Required work: Word for word, transcribe the lines from the one containing "shuttle bus up" through the end of the entries, both included, and nothing else.

[Stored data]
● ● ● ●
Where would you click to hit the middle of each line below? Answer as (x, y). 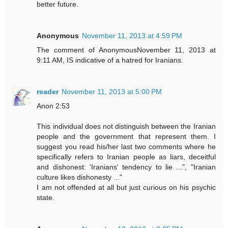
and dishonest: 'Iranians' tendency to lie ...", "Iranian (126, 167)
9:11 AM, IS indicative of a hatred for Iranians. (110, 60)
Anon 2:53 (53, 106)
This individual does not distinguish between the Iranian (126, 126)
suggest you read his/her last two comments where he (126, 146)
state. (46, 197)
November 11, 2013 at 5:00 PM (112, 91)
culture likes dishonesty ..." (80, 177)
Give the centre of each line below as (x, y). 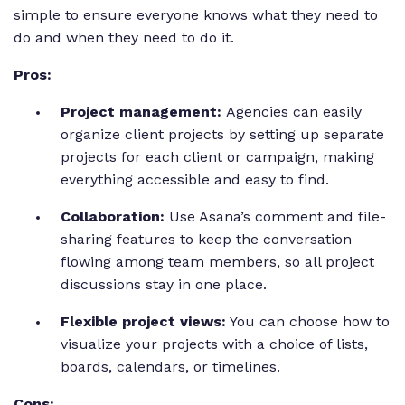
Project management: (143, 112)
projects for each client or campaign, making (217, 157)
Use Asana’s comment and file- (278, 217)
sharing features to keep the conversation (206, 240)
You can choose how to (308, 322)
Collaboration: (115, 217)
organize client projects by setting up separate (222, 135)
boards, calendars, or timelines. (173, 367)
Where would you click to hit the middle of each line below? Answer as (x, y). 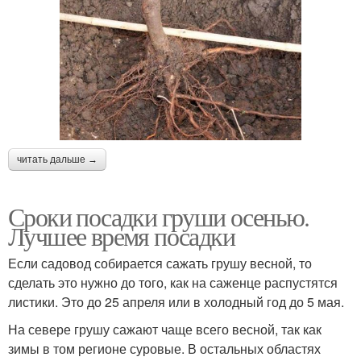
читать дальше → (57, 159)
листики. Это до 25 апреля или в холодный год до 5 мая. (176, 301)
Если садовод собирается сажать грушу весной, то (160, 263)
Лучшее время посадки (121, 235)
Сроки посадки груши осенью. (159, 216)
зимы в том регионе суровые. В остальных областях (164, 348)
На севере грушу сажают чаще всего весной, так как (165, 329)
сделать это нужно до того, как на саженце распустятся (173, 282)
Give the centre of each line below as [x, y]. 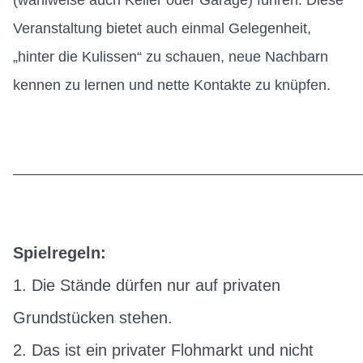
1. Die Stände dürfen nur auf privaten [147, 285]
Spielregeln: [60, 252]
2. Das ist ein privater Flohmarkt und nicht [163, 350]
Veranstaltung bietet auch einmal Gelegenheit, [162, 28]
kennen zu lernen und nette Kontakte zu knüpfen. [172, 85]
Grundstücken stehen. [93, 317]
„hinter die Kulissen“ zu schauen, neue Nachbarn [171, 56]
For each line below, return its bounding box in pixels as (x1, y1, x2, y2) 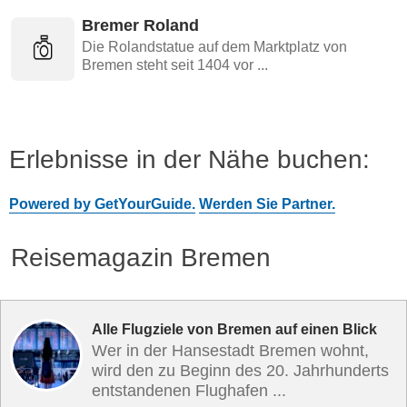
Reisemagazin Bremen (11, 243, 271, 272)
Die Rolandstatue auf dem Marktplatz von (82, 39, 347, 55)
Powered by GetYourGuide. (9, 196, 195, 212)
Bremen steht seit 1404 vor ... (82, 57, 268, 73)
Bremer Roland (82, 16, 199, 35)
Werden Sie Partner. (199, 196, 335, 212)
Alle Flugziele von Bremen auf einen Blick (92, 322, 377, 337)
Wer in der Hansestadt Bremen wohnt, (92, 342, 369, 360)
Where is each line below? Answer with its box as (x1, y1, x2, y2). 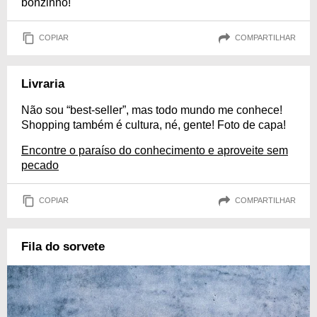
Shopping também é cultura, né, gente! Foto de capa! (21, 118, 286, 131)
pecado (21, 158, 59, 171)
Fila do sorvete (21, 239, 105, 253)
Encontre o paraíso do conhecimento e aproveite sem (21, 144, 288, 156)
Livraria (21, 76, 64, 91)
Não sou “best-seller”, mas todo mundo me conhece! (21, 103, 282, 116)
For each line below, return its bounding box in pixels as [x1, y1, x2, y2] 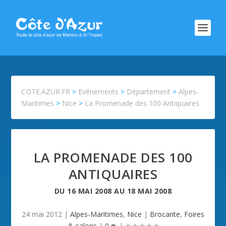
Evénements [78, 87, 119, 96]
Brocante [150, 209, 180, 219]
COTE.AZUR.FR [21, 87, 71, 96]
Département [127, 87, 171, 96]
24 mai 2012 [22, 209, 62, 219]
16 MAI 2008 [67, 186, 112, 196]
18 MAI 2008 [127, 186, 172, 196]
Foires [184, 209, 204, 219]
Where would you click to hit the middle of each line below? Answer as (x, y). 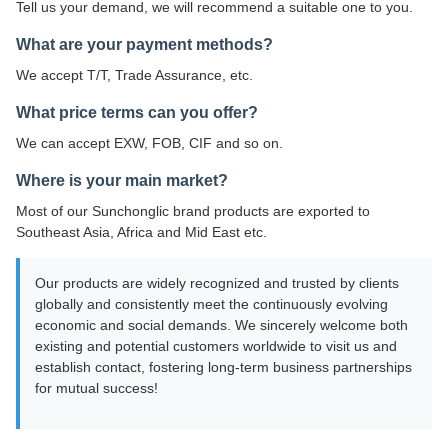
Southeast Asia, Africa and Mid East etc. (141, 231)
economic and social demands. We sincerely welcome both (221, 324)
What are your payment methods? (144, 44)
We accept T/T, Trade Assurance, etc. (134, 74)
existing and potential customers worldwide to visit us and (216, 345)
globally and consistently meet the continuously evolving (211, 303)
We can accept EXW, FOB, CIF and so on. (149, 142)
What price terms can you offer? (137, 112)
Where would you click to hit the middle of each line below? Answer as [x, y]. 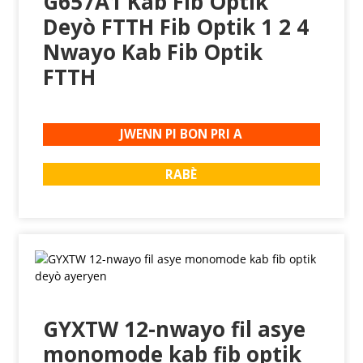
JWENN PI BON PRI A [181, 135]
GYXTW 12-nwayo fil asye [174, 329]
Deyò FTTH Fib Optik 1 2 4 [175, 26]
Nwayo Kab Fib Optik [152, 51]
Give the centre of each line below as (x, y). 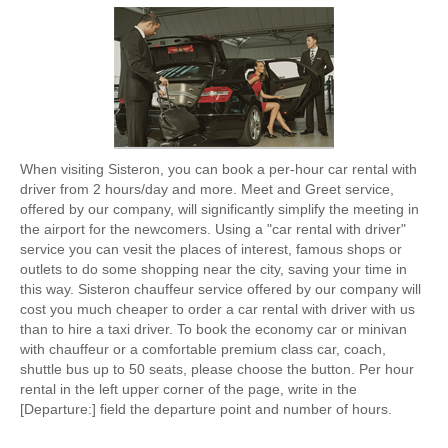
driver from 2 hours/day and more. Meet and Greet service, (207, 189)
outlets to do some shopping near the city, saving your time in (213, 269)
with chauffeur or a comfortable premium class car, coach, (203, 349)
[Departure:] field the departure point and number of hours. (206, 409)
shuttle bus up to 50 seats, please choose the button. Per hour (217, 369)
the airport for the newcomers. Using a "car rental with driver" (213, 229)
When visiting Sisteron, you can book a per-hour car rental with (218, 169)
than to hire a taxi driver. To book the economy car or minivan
● ● ● ●
Written answer:
shuttle bus up to 50 seats, please choose the button. Per hour (217, 369)
the airport for the newcomers. Using a "car rental with driver" (213, 229)
When visiting Sisteron, you can book a per-hour car rental with (218, 169)
than to hire a taxi driver. To book the economy car or minivan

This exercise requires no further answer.